Congress, through the Biologics Price Competition and Innovation Act (BPCI Act) of 2009, created an abbreviated approval pathway for biological products that are demonstrated to be biosimilar to or interchangeable with an Food and Drug Administration-approved biological product. This pathway was established to provide more treatment options, increase patient access, and potentially lower health care costs. Manufacturing these molecules is complex. Biosimilars are not the same as generic drugs and are approved via a distinct pathway.
A biosimilar product has to be shown to have no clinically meaningful differences in terms of safety, purity, and potency to the reference product, except for minor differences in inactive components. This is usually demonstrated through human pharmacokinetic (exposure) and pharmacodynamic (response) studies and an assessment of clinical immunogenicity. Biosimilars may be approved for all or a subset of the approved indications for the reference product.
An interchangeable product is a biosimilar product that meets additional stringent requirements. The manufacturer needs to show that an interchangeable product is expected to produce the same clinical result as the reference product in any given patient. Data need to show the patients can be switched back and forth with no adverse effect. Under law it may be dispensed without notifying the prescriber in some states.
A biosimilar is identified by the four-letter suffix attached to the name to distinguish it from the innovator biologic. Newer innovator biologics also include a four-letter suffix, but ranibizumab, aflibercept and bevacizumab innovators do not. Biosimilars for ophthalmic biologics are anticipated in 2021 in the US. A biosimilar for bevacizumab (bevacizumab-awwb) has been available in US since 2017 and can be repackaged for intravitreal use, but as with the reference product (bevacizumab) it has no approved indication for eye disease.

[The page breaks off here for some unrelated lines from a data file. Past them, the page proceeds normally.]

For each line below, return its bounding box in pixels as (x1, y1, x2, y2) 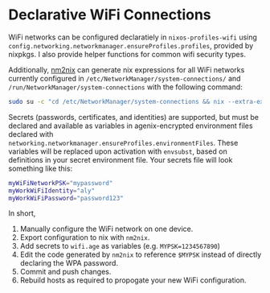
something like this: (8, 163, 73, 173)
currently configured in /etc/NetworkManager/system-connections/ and (8, 73, 241, 83)
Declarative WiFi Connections (8, 6, 211, 24)
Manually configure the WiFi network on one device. (19, 224, 194, 234)
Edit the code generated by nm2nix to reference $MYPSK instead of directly (19, 250, 262, 259)
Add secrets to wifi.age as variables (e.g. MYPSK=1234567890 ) (19, 241, 221, 251)
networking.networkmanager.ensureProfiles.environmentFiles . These (8, 138, 239, 147)
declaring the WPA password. (19, 258, 119, 268)
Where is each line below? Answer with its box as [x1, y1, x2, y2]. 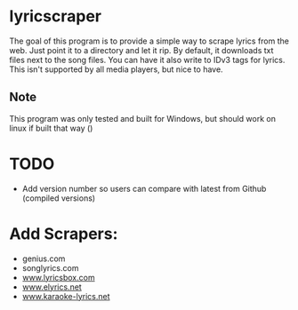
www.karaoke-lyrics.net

For an intravitreal-administered biosimilar there will need to be a clinical trial completed for an ophthalmic indication of the FDA’s choosing. A clinical trial is required because reliable ocular pharmacokinetic information cannot be easily obtained and systemic pharmacokinetic information is not relevant to an intravitreally administered product.
The American Academy of Ophthalmology recognizes the societal value of biosimilars for improving care of patients with eye disease. Biosimilars should have sufficient research demonstrating their safety and effectiveness for eye diseases before they are routinely recommended for ophthalmologic use. However, the choice of biologic product — innovator, biosimilar, or interchangeable — should be at the discretion of the treating ophthalmologist and their patient.